> Exercise: Records follow. Print exactly the lines from the one that has "see fmi document (12, 95, 49, 101)" through the one that has "Hello! I'm Brenan 👨‍💻 (7, 6, 126, 22)", inclusive, and omit the pictures.

[Source data]
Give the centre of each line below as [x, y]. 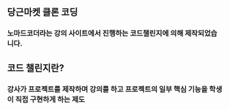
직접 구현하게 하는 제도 [50, 99]
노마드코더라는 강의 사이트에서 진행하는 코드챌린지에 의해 [95, 33]
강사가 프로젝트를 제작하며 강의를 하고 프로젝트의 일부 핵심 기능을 [107, 89]
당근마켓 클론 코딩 [43, 12]
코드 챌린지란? [36, 68]
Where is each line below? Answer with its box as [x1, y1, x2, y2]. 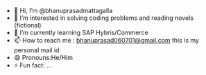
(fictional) [13, 21, 42, 29]
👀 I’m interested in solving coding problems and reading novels [13, 14, 194, 22]
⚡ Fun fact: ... [13, 61, 52, 69]
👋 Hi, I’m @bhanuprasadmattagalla [13, 7, 113, 14]
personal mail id [13, 46, 60, 54]
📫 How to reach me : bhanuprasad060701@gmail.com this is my [13, 36, 200, 44]
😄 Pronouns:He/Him [13, 54, 74, 61]
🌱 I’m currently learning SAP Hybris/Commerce [13, 28, 149, 36]
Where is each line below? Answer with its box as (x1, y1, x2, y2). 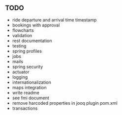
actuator (12, 69, 30, 75)
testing (12, 43, 27, 48)
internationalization (12, 79, 52, 85)
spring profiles (12, 48, 42, 54)
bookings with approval (12, 22, 60, 28)
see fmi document (12, 95, 49, 101)
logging (12, 74, 28, 80)
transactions (12, 105, 38, 111)
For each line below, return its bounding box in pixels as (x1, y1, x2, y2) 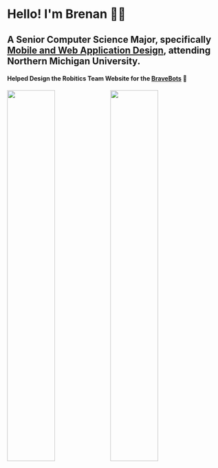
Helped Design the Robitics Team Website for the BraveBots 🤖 (7, 74, 187, 83)
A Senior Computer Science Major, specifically (7, 34, 212, 45)
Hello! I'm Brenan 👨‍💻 (7, 6, 126, 22)
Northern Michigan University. (7, 55, 141, 67)
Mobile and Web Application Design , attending (7, 44, 211, 56)
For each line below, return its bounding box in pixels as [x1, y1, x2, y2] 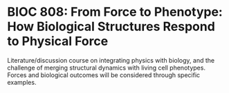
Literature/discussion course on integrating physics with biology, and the [7, 56, 215, 64]
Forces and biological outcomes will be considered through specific [7, 70, 201, 79]
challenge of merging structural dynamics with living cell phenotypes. [7, 63, 206, 72]
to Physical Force [7, 34, 109, 49]
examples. [7, 78, 37, 86]
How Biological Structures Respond [7, 19, 216, 34]
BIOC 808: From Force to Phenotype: [7, 4, 223, 20]
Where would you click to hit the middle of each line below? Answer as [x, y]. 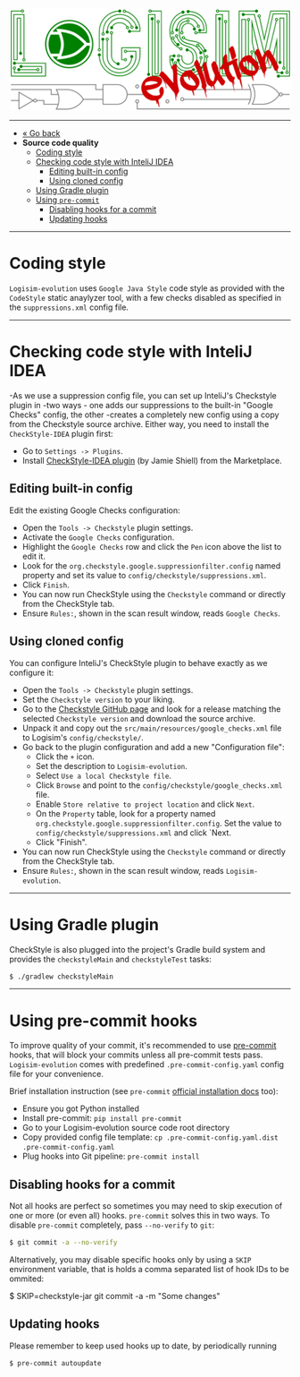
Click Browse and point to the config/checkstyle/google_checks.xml [159, 785]
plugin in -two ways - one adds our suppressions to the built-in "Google [142, 405]
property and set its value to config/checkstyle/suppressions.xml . [144, 575]
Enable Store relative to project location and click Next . [145, 804]
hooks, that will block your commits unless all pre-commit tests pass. [136, 1055]
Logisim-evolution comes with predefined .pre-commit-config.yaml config [146, 1065]
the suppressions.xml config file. [69, 307]
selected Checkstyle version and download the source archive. [139, 718]

> Exercise solution:
see fmi document (12, 95, 49, 101)
logging (12, 74, 28, 80)
transactions (12, 105, 38, 111)
For each line below, return its bounding box in pixels as (x1, y1, x2, y2) 
Helped Design the Robitics Team Website for the BraveBots 🤖 (7, 74, 187, 83)
A Senior Computer Science Major, specifically (7, 34, 212, 45)
Hello! I'm Brenan 👨‍💻 (7, 6, 126, 22)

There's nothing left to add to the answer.